Ketiga, penyebab eksploitasi anak, lantas apa yang menjadi penyebab maraknya eksploitasi anak ini? Penyebab yang paling umum adalah adanya masalah ekonomi. Orang tua biasanya mendorong atau bahkan memaksa anak mereka untuk bekerja agar dapat membantu menghasilkan uang dan membantu perekonomian keluarga.
Pandangan yang salah di mana anak dianggap memiliki objek nilai ekonomi juga menjadi penyebab eksploitasi,” ungkap Bang Amin sapaan familier Amin Santoso yang juga Humas paguyuban PUALAM (Putra Asli Lamongan (Pualam) di Jakarta yang beranggotakan 20 ribu orang perantauan ini.

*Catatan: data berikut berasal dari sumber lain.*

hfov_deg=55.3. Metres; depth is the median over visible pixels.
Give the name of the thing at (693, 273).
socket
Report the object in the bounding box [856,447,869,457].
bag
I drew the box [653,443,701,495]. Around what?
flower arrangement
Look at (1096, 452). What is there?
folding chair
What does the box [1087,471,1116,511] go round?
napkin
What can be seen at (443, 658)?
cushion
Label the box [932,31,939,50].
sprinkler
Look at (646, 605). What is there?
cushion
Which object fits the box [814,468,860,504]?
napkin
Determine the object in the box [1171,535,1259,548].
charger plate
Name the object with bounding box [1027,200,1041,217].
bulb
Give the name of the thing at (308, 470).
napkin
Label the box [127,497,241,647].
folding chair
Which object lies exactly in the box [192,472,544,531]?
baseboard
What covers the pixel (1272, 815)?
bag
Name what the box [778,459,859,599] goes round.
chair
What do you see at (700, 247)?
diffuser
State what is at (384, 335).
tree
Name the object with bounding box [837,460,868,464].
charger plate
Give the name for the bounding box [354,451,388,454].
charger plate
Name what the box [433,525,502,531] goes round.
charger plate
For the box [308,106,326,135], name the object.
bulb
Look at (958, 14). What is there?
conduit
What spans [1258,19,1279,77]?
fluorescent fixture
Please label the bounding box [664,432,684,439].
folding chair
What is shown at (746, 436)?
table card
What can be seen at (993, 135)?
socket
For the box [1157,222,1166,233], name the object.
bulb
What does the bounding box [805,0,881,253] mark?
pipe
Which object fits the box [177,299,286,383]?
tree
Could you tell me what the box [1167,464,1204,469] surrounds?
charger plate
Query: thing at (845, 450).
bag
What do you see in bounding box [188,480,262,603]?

Lebih lanjut, kata Bang Amin, “Cacat nya penegakan hukum terhadap pelaku eksploitasi juga menjadi faktor pendorong maraknya kasus eksploitasi. Terdapat pula faktor yang berasal dari dalam diri anak. Di mana seorang anak merasa iba dan kasihan terhadap orang tuanya sehingga mereka lebih memilih bekerja daripada sekolah dan bermain.
Kurangnya pengetahuan mengenai peraturan yang mengatur tindakan eksploitasi, selain itu, serta pengetahuan mengenai dampak dari eksploitasi menjadi faktor pendorong maraknya eksploitasi anak.

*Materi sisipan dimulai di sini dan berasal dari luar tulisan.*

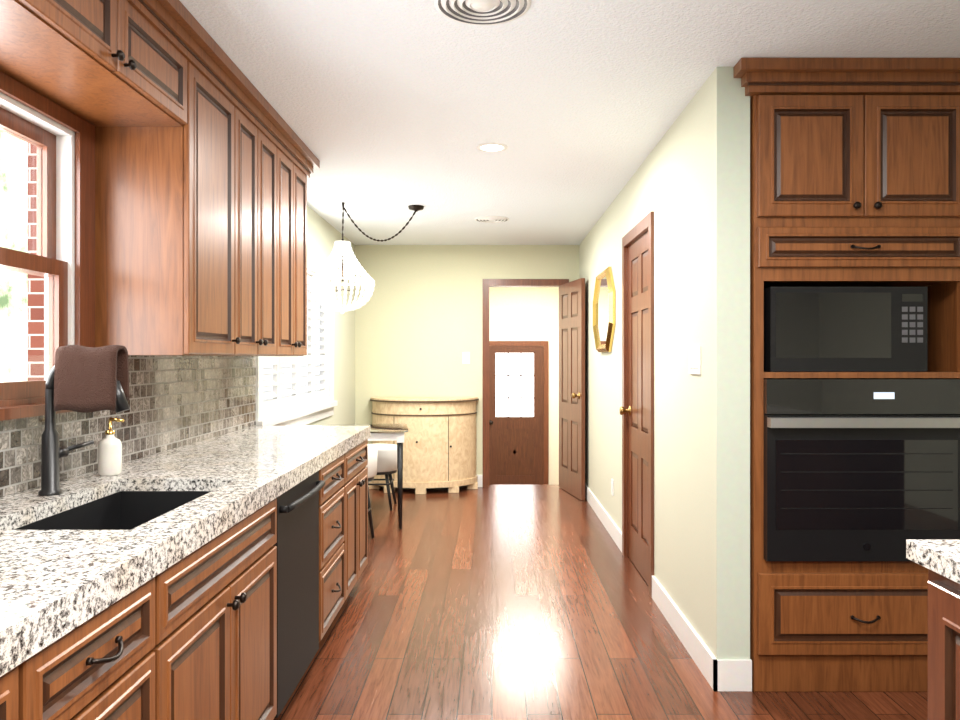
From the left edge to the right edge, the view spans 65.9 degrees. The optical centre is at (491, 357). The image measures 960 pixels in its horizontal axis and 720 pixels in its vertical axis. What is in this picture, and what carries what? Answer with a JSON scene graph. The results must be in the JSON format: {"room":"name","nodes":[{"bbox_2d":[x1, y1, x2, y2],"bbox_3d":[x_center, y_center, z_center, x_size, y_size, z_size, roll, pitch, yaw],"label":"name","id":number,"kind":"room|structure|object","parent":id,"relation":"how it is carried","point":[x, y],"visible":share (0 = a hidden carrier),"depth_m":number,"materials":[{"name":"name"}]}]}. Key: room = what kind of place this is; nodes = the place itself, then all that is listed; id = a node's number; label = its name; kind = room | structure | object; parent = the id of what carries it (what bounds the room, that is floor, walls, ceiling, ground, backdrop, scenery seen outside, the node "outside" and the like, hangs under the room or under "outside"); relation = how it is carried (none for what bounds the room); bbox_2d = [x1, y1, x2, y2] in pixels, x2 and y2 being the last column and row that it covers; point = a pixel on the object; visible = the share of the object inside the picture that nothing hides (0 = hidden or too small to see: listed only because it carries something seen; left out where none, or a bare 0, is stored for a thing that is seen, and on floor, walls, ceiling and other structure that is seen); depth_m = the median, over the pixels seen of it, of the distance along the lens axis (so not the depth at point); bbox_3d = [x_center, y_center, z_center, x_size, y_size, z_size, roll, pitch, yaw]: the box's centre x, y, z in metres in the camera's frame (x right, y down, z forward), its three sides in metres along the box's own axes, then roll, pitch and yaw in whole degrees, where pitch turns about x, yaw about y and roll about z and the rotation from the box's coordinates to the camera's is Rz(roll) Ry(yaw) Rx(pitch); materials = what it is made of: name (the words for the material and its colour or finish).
{"room":"kitchen","nodes":[
{"label":"kitchen","id":0,"kind":"room"},
{"bbox_2d":[254,206,354,425],"bbox_3d":[-1.425,0.080,2.500,0.090,2.440,10.200,0,0,0],"label":"wall","id":1,"kind":"structure","parent":0,"point":[323,235],"depth_m":6.70,"materials":[{"name":"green paint"}]},
{"bbox_2d":[0,71,94,420],"bbox_3d":[-1.400,-0.312,1.950,0.140,0.965,1.200,0,0,0],"label":"kitchen window","id":2,"kind":"structure","parent":1,"relation":"in","point":[62,260],"depth_m":2.39,"materials":[{"name":"brown wood"}]},
{"bbox_2d":[0,0,127,79],"bbox_3d":[-1.212,-0.948,1.837,0.333,0.295,0.476,0,0,0],"label":"upper cabinet","id":3,"kind":"object","parent":1,"relation":"attached to","point":[40,39],"depth_m":1.95,"materials":[{"name":"brown wood"}]},
{"bbox_2d":[17,0,191,127],"bbox_3d":[-1.212,-0.948,2.316,0.333,0.295,0.482,0,0,0],"label":"upper cabinet","id":4,"kind":"object","parent":1,"relation":"attached to","point":[157,91],"depth_m":2.33,"materials":[{"name":"brown wood"}]},
{"bbox_2d":[0,355,255,496],"bbox_3d":[-1.375,0.190,2.275,0.007,0.399,4.050,0,0,0],"label":"backsplash","id":5,"kind":"structure","parent":1,"relation":"attached to","point":[175,401],"depth_m":2.99,"materials":[{"name":"tile"}]},
{"bbox_2d":[95,36,239,355],"bbox_3d":[-1.212,-0.552,2.789,0.333,1.085,0.460,0,0,0],"label":"upper cabinet","id":6,"kind":"object","parent":1,"relation":"attached to","point":[207,161],"depth_m":2.56,"materials":[{"name":"brown wood"}]},
{"bbox_2d":[240,88,279,355],"bbox_3d":[-1.212,-0.552,3.314,0.333,1.085,0.590,0,0,0],"label":"upper cabinet","id":7,"kind":"object","parent":1,"relation":"attached to","point":[259,138],"depth_m":3.32,"materials":[{"name":"brown wood"}]},
{"bbox_2d":[280,132,311,355],"bbox_3d":[-1.212,-0.552,3.904,0.333,1.085,0.590,0,0,0],"label":"upper cabinet","id":8,"kind":"object","parent":1,"relation":"attached to","point":[295,168],"depth_m":3.89,"materials":[{"name":"brown wood"}]},
{"bbox_2d":[255,256,337,425],"bbox_3d":[-1.401,-0.133,5.350,0.133,1.245,2.090,0,0,0],"label":"window shutters","id":9,"kind":"object","parent":1,"relation":"attached to","point":[294,390],"visible":0.44,"depth_m":5.58,"materials":[{"name":"white wood"}]},
{"bbox_2d":[355,245,578,486],"bbox_3d":[1.160,0.080,7.535,5.080,2.440,0.130,0,0,0],"label":"wall","id":10,"kind":"structure","parent":0,"point":[418,323],"depth_m":7.47,"materials":[{"name":"beige paint"}]},
{"bbox_2d":[368,475,481,486],"bbox_3d":[-0.723,1.240,7.463,1.254,0.120,0.014,0,0,0],"label":"baseboard","id":11,"kind":"structure","parent":10,"relation":"attached to","point":[479,481],"depth_m":7.46,"materials":[{"name":"white wood"}]},
{"bbox_2d":[463,352,469,363],"bbox_3d":[-0.260,0.000,7.464,0.075,0.118,0.010,0,0,0],"label":"light switch","id":12,"kind":"object","parent":10,"relation":"attached to","point":[466,357],"visible":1,"depth_m":7.46,"materials":[{"name":"white plastic"}]},
{"bbox_2d":[483,279,568,486],"bbox_3d":[0.340,0.253,7.526,0.870,2.095,0.148,0,0,0],"label":"trim","id":13,"kind":"structure","parent":10,"relation":"attached to","point":[487,283],"depth_m":7.45,"materials":[{"name":"brown wood"}]},
{"bbox_2d":[559,278,584,499],"bbox_3d":[0.759,0.284,7.084,0.175,2.020,0.728,0,0,0],"label":"door","id":14,"kind":"structure","parent":10,"relation":"attached to","point":[572,387],"depth_m":6.99,"materials":[{"name":"brown wood"}]},
{"bbox_2d":[489,287,558,484],"bbox_3d":[0.440,0.330,9.115,2.380,3.060,3.030,0,0,0],"label":"wall","id":15,"kind":"structure","parent":0,"point":[523,313],"depth_m":10.50,"materials":[{"name":"paint"}]},
{"bbox_2d":[489,346,543,484],"bbox_3d":[0.320,0.843,10.433,0.820,2.025,0.106,0,0,0],"label":"door","id":16,"kind":"structure","parent":15,"relation":"in","point":[516,415],"depth_m":10.45,"materials":[{"name":"brown wood"}]},
{"bbox_2d":[489,341,548,484],"bbox_3d":[0.320,0.810,10.482,0.960,2.100,0.029,0,0,0],"label":"door frame","id":17,"kind":"structure","parent":15,"relation":"attached to","point":[545,344],"depth_m":10.47,"materials":[{"name":"brown wood"}]},
{"bbox_2d":[179,0,959,244],"bbox_3d":[1.180,-1.170,2.435,5.300,0.060,10.330,0,0,0],"label":"ceiling","id":18,"kind":"structure","parent":0,"point":[389,112],"depth_m":3.07,"materials":[{"name":"white paint"}]},
{"bbox_2d":[309,202,423,313],"bbox_3d":[-0.917,-0.730,5.400,0.815,0.819,0.468,0,0,0],"label":"pendant chandelier","id":19,"kind":"object","parent":18,"relation":"hanging from","point":[342,251],"visible":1,"depth_m":5.32,"materials":[{"name":"white glass"}]},
{"bbox_2d":[434,0,530,25],"bbox_3d":[-0.030,-1.133,2.370,0.310,0.013,0.310,0,0,0],"label":"ceiling vent","id":20,"kind":"object","parent":18,"relation":"in","point":[483,12],"visible":1,"depth_m":2.41,"materials":[{"name":"white metal"}]},
{"bbox_2d":[475,216,508,222],"bbox_3d":[0.000,-1.133,6.070,0.280,0.013,0.280,0,0,0],"label":"ceiling vent","id":21,"kind":"object","parent":18,"relation":"in","point":[491,219],"visible":0.98,"depth_m":6.03,"materials":[{"name":"white metal"}]},
{"bbox_2d":[476,143,507,151],"bbox_3d":[0.000,-1.137,4.000,0.170,0.006,0.170,0,0,0],"label":"recessed light","id":22,"kind":"object","parent":18,"relation":"in","point":[491,147],"visible":1,"depth_m":4.00,"materials":[{"name":"white plastic"}]},
{"bbox_2d":[273,485,927,719],"bbox_3d":[1.180,1.330,2.435,5.300,0.060,10.330,0,0,0],"label":"floor","id":23,"kind":"structure","parent":0,"point":[513,602],"depth_m":3.47,"materials":[{"name":"brown wood"}]},
{"bbox_2d":[0,646,47,719],"bbox_3d":[-1.040,0.865,0.694,0.671,0.866,0.888,0,0,0],"label":"base cabinet","id":24,"kind":"object","parent":23,"relation":"on","point":[23,689],"depth_m":1.13,"materials":[{"name":"brown wood"}]},
{"bbox_2d":[48,566,171,719],"bbox_3d":[-1.040,0.865,1.343,0.671,0.866,0.491,0,0,0],"label":"base cabinet","id":25,"kind":"object","parent":23,"relation":"on","point":[116,664],"depth_m":1.41,"materials":[{"name":"brown wood"}]},
{"bbox_2d":[172,498,276,719],"bbox_3d":[-1.040,0.865,1.996,0.671,0.866,0.898,0,0,0],"label":"base cabinet","id":26,"kind":"object","parent":23,"relation":"on","point":[192,636],"depth_m":1.99,"materials":[{"name":"brown wood"}]},
{"bbox_2d":[0,426,369,676],"bbox_3d":[-1.039,0.422,2.255,0.678,0.064,4.010,0,0,0],"label":"countertop","id":27,"kind":"structure","parent":26,"relation":"on","point":[55,585],"depth_m":1.82,"materials":[{"name":"stone"}]},
{"bbox_2d":[38,365,129,495],"bbox_3d":[-1.167,0.188,2.164,0.256,0.403,0.149,0,0,0],"label":"faucet","id":28,"kind":"object","parent":27,"relation":"on","point":[52,452],"visible":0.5,"depth_m":2.11,"materials":[{"name":"metal"}]},
{"bbox_2d":[54,345,129,412],"bbox_3d":[-1.145,0.058,2.120,0.172,0.192,0.090,0,0,0],"label":"towel","id":29,"kind":"object","parent":28,"relation":"hanging from","point":[86,379],"visible":0.96,"depth_m":2.08,"materials":[{"name":"brown fabric"}]},
{"bbox_2d":[98,417,123,475],"bbox_3d":[-1.270,0.293,2.470,0.082,0.191,0.072,0,0,0],"label":"soap dispenser","id":30,"kind":"object","parent":27,"relation":"on","point":[109,454],"visible":1,"depth_m":2.44,"materials":[{"name":"ceramic"}]},
{"bbox_2d":[13,491,210,529],"bbox_3d":[-1.010,0.537,2.035,0.404,0.210,0.734,0,0,0],"label":"sink basin","id":31,"kind":"object","parent":27,"relation":"in","point":[124,510],"visible":0.02,"depth_m":2.38,"materials":[{"name":"metal"}]},
{"bbox_2d":[319,465,327,641],"bbox_3d":[-1.040,0.865,2.753,0.671,0.866,0.651,0,0,0],"label":"base cabinet","id":32,"kind":"object","parent":23,"relation":"on","point":[323,473],"depth_m":3.10,"materials":[{"name":"brown wood"}]},
{"bbox_2d":[273,471,324,717],"bbox_3d":[-0.983,0.877,2.750,0.634,0.841,0.584,0,0,0],"label":"dishwasher","id":33,"kind":"object","parent":32,"relation":"in","point":[297,544],"visible":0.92,"depth_m":2.69,"materials":[{"name":"black metal"}]},
{"bbox_2d":[328,449,351,627],"bbox_3d":[-1.040,0.865,3.324,0.671,0.866,0.528,0,0,0],"label":"base cabinet","id":34,"kind":"object","parent":23,"relation":"on","point":[340,469],"depth_m":3.45,"materials":[{"name":"brown wood"}]},
{"bbox_2d":[352,439,367,588],"bbox_3d":[-1.040,0.865,3.889,0.671,0.866,0.683,0,0,0],"label":"base cabinet","id":35,"kind":"object","parent":23,"relation":"on","point":[360,452],"depth_m":3.94,"materials":[{"name":"brown wood"}]},
{"bbox_2d":[325,424,407,528],"bbox_3d":[-1.000,0.924,5.850,0.660,0.748,0.660,0,0,-8],"label":"glass table","id":36,"kind":"object","parent":23,"relation":"on","point":[386,432],"visible":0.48,"depth_m":5.61,"materials":[{"name":"white"}]},
{"bbox_2d":[365,445,377,537],"bbox_3d":[-1.000,0.960,5.200,0.390,0.680,0.390,0,0,0],"label":"chair","id":37,"kind":"object","parent":23,"relation":"on","point":[372,460],"visible":0.21,"depth_m":5.16,"materials":[{"name":"fabric"}]},
{"bbox_2d":[368,444,396,509],"bbox_3d":[-1.000,1.030,6.450,0.390,0.541,0.390,0,0,0],"label":"chair","id":38,"kind":"object","parent":23,"relation":"on","point":[387,460],"visible":0.54,"depth_m":6.32,"materials":[{"name":"fabric"}]},
{"bbox_2d":[369,397,478,493],"bbox_3d":[-0.680,0.847,7.246,1.094,0.903,0.424,0,0,0],"label":"sideboard","id":39,"kind":"object","parent":23,"relation":"on","point":[439,447],"visible":0.94,"depth_m":7.10,"materials":[{"name":"beige paint"}]},
{"bbox_2d":[733,58,959,691],"bbox_3d":[1.403,0.080,3.152,0.915,2.436,0.695,0,0,0],"label":"tall cabinet","id":40,"kind":"object","parent":23,"relation":"on","point":[854,172],"visible":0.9,"depth_m":2.86,"materials":[{"name":"brown wood"}]},
{"bbox_2d":[764,287,927,371],"bbox_3d":[1.392,-0.113,3.092,0.612,0.331,0.416,0,0,0],"label":"microwave","id":41,"kind":"object","parent":40,"relation":"in","point":[845,329],"visible":1,"depth_m":2.88,"materials":[{"name":"black metal"}]},
{"bbox_2d":[764,378,959,560],"bbox_3d":[1.440,0.432,3.103,0.764,0.700,0.595,0,0,0],"label":"wall oven","id":42,"kind":"object","parent":40,"relation":"in","point":[861,469],"visible":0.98,"depth_m":2.84,"materials":[{"name":"black metal"}]},
{"bbox_2d":[906,552,959,719],"bbox_3d":[1.598,0.865,0.480,1.405,0.866,2.160,0,0,0],"label":"kitchen island","id":43,"kind":"object","parent":23,"relation":"on","point":[943,588],"depth_m":1.47,"materials":[{"name":"brown wood"}]},
{"bbox_2d":[906,540,959,579],"bbox_3d":[1.610,0.410,0.480,1.440,0.040,2.220,0,0,0],"label":"island countertop","id":44,"kind":"structure","parent":43,"relation":"on","point":[944,554],"depth_m":1.51,"materials":[{"name":"white stone"}]},
{"bbox_2d":[579,67,716,658],"bbox_3d":[0.945,0.080,5.185,0.130,2.440,4.570,0,0,0],"label":"wall","id":45,"kind":"structure","parent":0,"point":[672,183],"depth_m":3.53,"materials":[{"name":"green paint"}]},
{"bbox_2d":[585,483,621,551],"bbox_3d":[0.860,1.240,6.188,0.040,0.120,2.564,0,0,0],"label":"baseboard","id":46,"kind":"structure","parent":45,"relation":"attached to","point":[616,534],"depth_m":5.70,"materials":[{"name":"white wood"}]},
{"bbox_2d":[593,267,615,351],"bbox_3d":[0.857,-0.360,5.710,0.043,0.630,0.900,0,0,0],"label":"mirror","id":47,"kind":"object","parent":45,"relation":"attached to","point":[604,309],"visible":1,"depth_m":5.64,"materials":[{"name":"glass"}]},
{"bbox_2d":[611,479,613,495],"bbox_3d":[0.874,0.940,5.380,0.010,0.115,0.072,0,0,0],"label":"outlet","id":48,"kind":"object","parent":45,"relation":"attached to","point":[612,487],"visible":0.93,"depth_m":5.36,"materials":[{"name":"white plastic"}]},
{"bbox_2d":[619,231,647,583],"bbox_3d":[0.874,0.284,4.459,0.103,2.020,0.756,0,0,0],"label":"door","id":49,"kind":"structure","parent":45,"relation":"attached to","point":[637,410],"depth_m":4.50,"materials":[{"name":"brown wood"}]},
{"bbox_2d":[622,211,653,597],"bbox_3d":[0.936,0.253,4.460,0.148,2.095,0.890,0,0,0],"label":"door frame","id":50,"kind":"structure","parent":45,"relation":"attached to","point":[645,224],"depth_m":4.08,"materials":[{"name":"brown wood"}]},
{"bbox_2d":[652,576,725,690],"bbox_3d":[0.883,1.240,3.450,0.034,0.120,1.128,0,0,0],"label":"baseboard","id":51,"kind":"structure","parent":45,"relation":"attached to","point":[714,670],"depth_m":3.21,"materials":[{"name":"white wood"}]},
{"bbox_2d":[689,346,700,373],"bbox_3d":[0.874,0.010,3.200,0.010,0.118,0.165,0,0,0],"label":"light switch","id":52,"kind":"object","parent":45,"relation":"attached to","point":[694,360],"visible":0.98,"depth_m":3.17,"materials":[{"name":"white plastic"}]},
{"bbox_2d":[717,67,749,659],"bbox_3d":[0.945,0.020,2.898,0.130,2.320,0.004,0,0,0],"label":"wall","id":53,"kind":"structure","parent":0,"point":[733,371],"depth_m":2.90,"materials":[{"name":"paint"}]},
{"label":"outside","id":54,"kind":"structure","parent":0,"visible":0},
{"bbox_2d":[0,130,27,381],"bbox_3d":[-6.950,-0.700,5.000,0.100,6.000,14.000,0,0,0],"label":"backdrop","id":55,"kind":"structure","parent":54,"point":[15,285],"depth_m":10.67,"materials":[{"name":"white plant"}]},
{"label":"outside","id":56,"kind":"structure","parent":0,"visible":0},
{"bbox_2d":[28,143,43,380],"bbox_3d":[-2.445,-0.050,4.030,0.130,3.700,0.060,0,0,0],"label":"brick","id":57,"kind":"object","parent":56,"point":[40,311],"depth_m":4.00,"materials":[{"name":"red brick"}]}
]}

Berdasarkan Undang-undang tentang Perlindungan Anak, seorang anak memiliki hak untuk mendapatkan pendidikan, bergaul, bermain, beristirahat, dan berekreasi.
Beberapa peraturan seperti UU Nomor 20 Tahun 1999 tentang Pengesahan ILO Convension serta UU Nomor 1 Tahun 2000 telah memperjelas batas minimal dan syarat seorang anak diperbolehkan bekerja. Selain itu, UU Nomor 23 Tahun 2002 tentang Perlindungan Anak juga telah mengatur hukuman yang akan diberikan kepada pelaku eksploitasi anak.
Para orang tua dan orang dewasa juga harus sadar bahwa mengeksploitasi anak merupakan tindakan tidak berperikemanusiaan dan bentuk hilangnya tanggung jawab dan moral masyarakat.
Pemerintah bersama dengan seluruh masyarakat, khususnya orang tua, harus ikut ambil bagian dalam memberantas adanya eksploitasi anak. Semua anak Indonesia harus terbebas dari segala bentuk pemerasan, pemaksaan, penindasan, dan eksploitasi.
Semua anak berhak atas pemenuhan hak-hak nya. Semua anak Indonesia termasuk anak Lamkngan harus memperoleh haknya yakni hak untuk memperoleh pendidikan, beristirahat dan memanfaatkan waktu luang untuk bergaul, bermain, dan berekreasi.
Masyarakat dan pemerintah harus sadar akan pentingnya kualitas anak Indonesia bagi kelangsungan nusa dan bangsa,” pungkasnya.